Here is a function I use to find a suitable loop in a sample. It uses a moving window to find two sample points that have similar surrounding values.

You’ll have to download gervill.jar to get the AudioFloatConverter class or provide a byte-to-float converter yourself.

You can also modify some of the constants in the code (larger -> better loops perhaps + slower): windowSize, endSteps, startSteps



	static long[] calculateLoopStartAndLength(AudioFormat format,
			byte[] sampleData, long initialLoopStart, long initialLoopLength) {
		long[] result = new long[2];

		AudioFloatConverter converter = AudioFloatConverter
				.getConverter(format);
		float[] floatData = new float[sampleData.length
				/ (format.getFrameSize())];
		converter.toFloatArray(sampleData, floatData);

		int windowSize = 21;
		int endSteps = 2000;
		int startSteps = 2000;
		int bestEndIndex = (int) (initialLoopStart + initialLoopLength);
		int bestStartIndex = (int) initialLoopStart;
		double smallestValue = Double.POSITIVE_INFINITY;
		for (int i = -endSteps / 2; i < endSteps / 2; i++) {
			int endIndex = (int) (initialLoopStart + initialLoopLength + i);

			if (endIndex - windowSize / 2 < 0
					|| endIndex + windowSize / 2 >= floatData.length) {
				continue;
			}
			for (int j = -startSteps / 2; j < startSteps / 2; j++) {
				int startIndex = (int) (initialLoopStart + j);
				// Calculate the weighted difference sum
				if (startIndex - windowSize / 2 < 0
						|| startIndex + windowSize / 2 >= floatData.length) {
					continue;
				}

				double sum = 0.0;
				for (int k = -windowSize / 2; k <= windowSize / 2; k++) {
					double endValue = floatData[endIndex + k];
					double weight = 1.0;
					if (k != 0) {
						weight = Math.abs(1.0 / (double) (2.0 * k));
					}
					double startValue = floatData[startIndex + k];
					sum += weight * Math.abs(endValue - startValue);
				}
				if (sum < smallestValue) {
					smallestValue = sum;
					bestEndIndex = endIndex;
					bestStartIndex = startIndex;
				}
			}
		}
		result[0] = bestStartIndex;
		result[1] = bestEndIndex - bestStartIndex;
		return result;
	}


So it’s used for finding a good start and end place to make a repeating loop?

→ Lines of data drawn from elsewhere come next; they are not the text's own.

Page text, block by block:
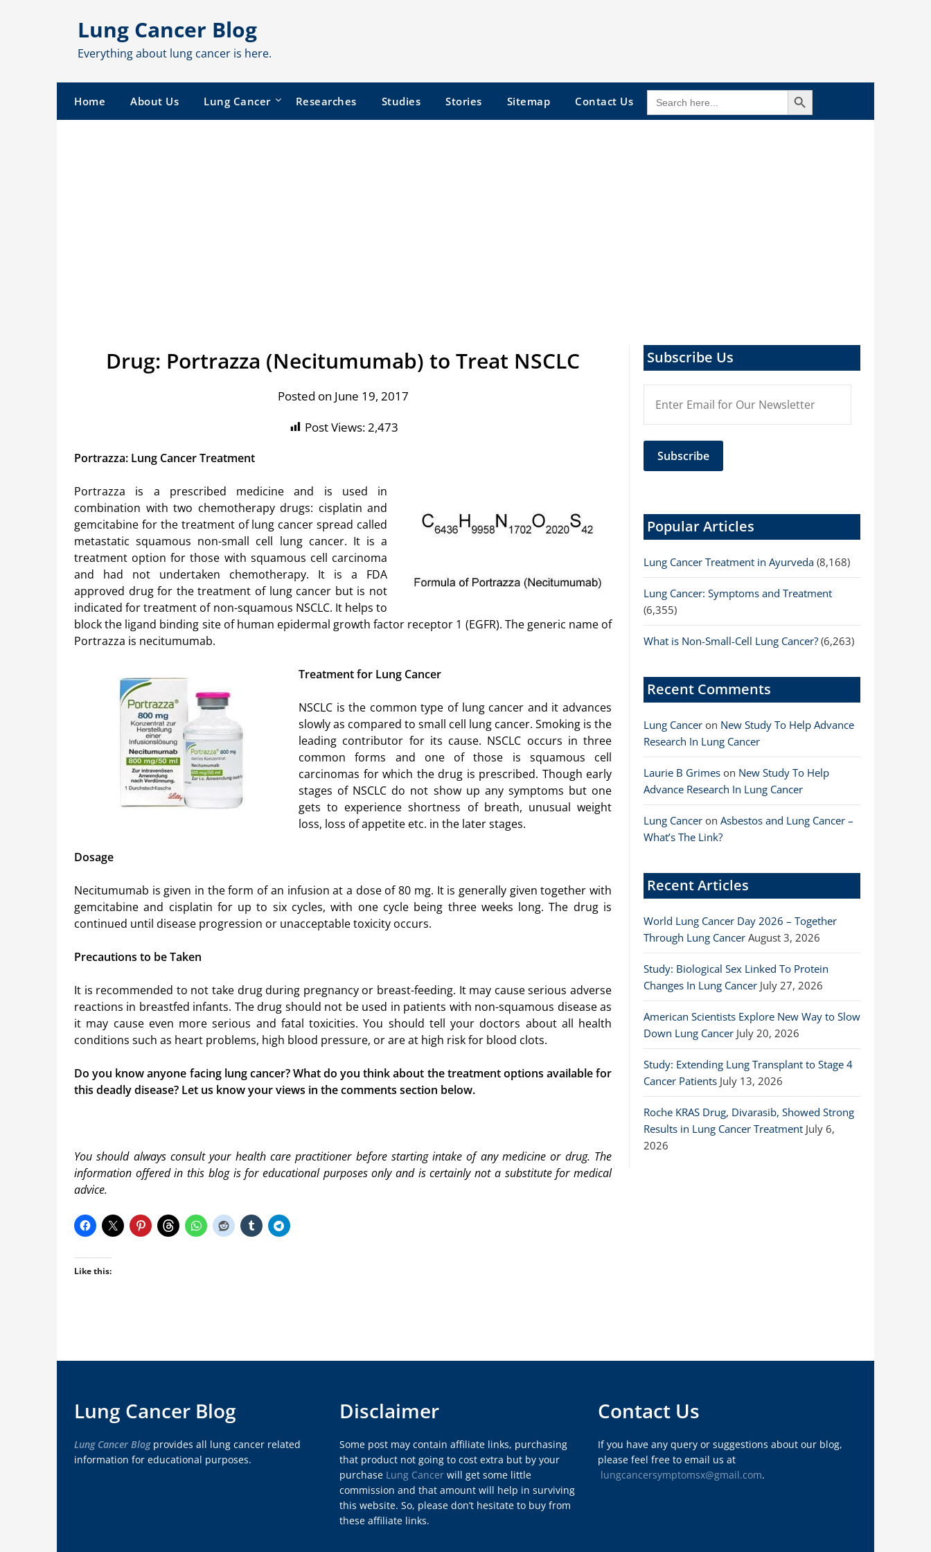
Lung Cancer Blog
Everything about lung cancer is here.
Home About Us Lung Cancer Researches Studies Stories Sitemap Contact Us SEARCH
FOR:
Search Button
Drug: Portrazza (Necitumumab) to Treat NSCLC
Posted on June 19, 2017
Post Views:2,473
Portrazza: Lung Cancer Treatment
Portrazza is a prescribed medicine and is used in
combination with two chemotherapy drugs: cisplatin and
gemcitabine for the treatment of lung cancer spread called
metastatic squamous non-small cell lung cancer. It is a
treatment option for those with squamous cell carcinoma
and had not undertaken chemotherapy. It is a FDA
approved drug for the treatment of lung cancer but is not
indicated for treatment of non-squamous NSCLC. It helps to
block the ligand binding site of human epidermal growth factor receptor 1 (EGFR). The generic name of
Portrazza is necitumumab.
Treatment for Lung Cancer
NSCLC is the common type of lung cancer and it advances
slowly as compared to small cell lung cancer. Smoking is the
leading contributor for its cause. NSCLC occurs in three
common forms and one of those is squamous cell
carcinomas for which the drug is prescribed. Though early
stages of NSCLC do not show up any symptoms but one
gets to experience shortness of breath, unusual weight
loss, loss of appetite etc. in the later stages.
Dosage
Necitumumab is given in the form of an infusion at a dose of 80 mg. It is generally given together with
gemcitabine and cisplatin for up to six cycles, with one cycle being three weeks long. The drug is
continued until disease progression or unacceptable toxicity occurs.
Precautions to be Taken
It is recommended to not take drug during pregnancy or breast-feeding. It may cause serious adverse
reactions in breastfed infants. The drug should not be used in patients with non-squamous disease as
it may cause even more serious and fatal toxicities. You should tell your doctors about all health
conditions such as heart problems, high blood pressure, or are at high risk for blood clots.
Do you know anyone facing lung cancer? What do you think about the treatment options available for
this deadly disease? Let us know your views in the comments section below.
You should always consult your health care practitioner before starting intake of any medicine or drug. The
information offered in this blog is for educational purposes only and is certainly not a substitute for medical
advice.
Like this:
Subscribe Us
Popular Articles
Lung Cancer Treatment in Ayurveda (8,168)
Lung Cancer: Symptoms and Treatment
(6,355)
What is Non-Small-Cell Lung Cancer? (6,263)
Recent Comments
Lung Cancer on New Study To Help Advance
Research In Lung Cancer
Laurie B Grimes on New Study To Help
Advance Research In Lung Cancer
Lung Cancer on Asbestos and Lung Cancer –
What’s The Link?
Recent Articles
World Lung Cancer Day 2026 – Together
Through Lung Cancer August 3, 2026
Study: Biological Sex Linked To Protein
Changes In Lung Cancer July 27, 2026
American Scientists Explore New Way to Slow
Down Lung Cancer July 20, 2026
Study: Extending Lung Transplant to Stage 4
Cancer Patients July 13, 2026
Roche KRAS Drug, Divarasib, Showed Strong
Results in Lung Cancer Treatment July 6,
2026
Lung Cancer Blog
Lung Cancer Blogprovides all lung cancer related
information for educational purposes.
Disclaimer
Some post may contain affiliate links, purchasing
that product not going to cost extra but by your
purchase Lung Cancerwill get some little
commission and that amount will help in surviving
this website. So, please don’t hesitate to buy from
these affiliate links.
Contact Us
If you have any query or suggestions about our blog,
please feel free to email us at
lungcancersymptomsx@gmail.com.

Sounds pretty useful, thanks for the code.

If you get time, it’d be cool to see a simple use-case.

Yes that is correct.

It tries to find similar surroundings for two places in a sample. The similarity at the two loop points is valued the most with the weight variable that decreases with distance.
There are a lot of possibilities for exploring other weights and also trying to get away from that nasty cubic-like complexity.

Some kind of use-case might pop up some day :slight_smile: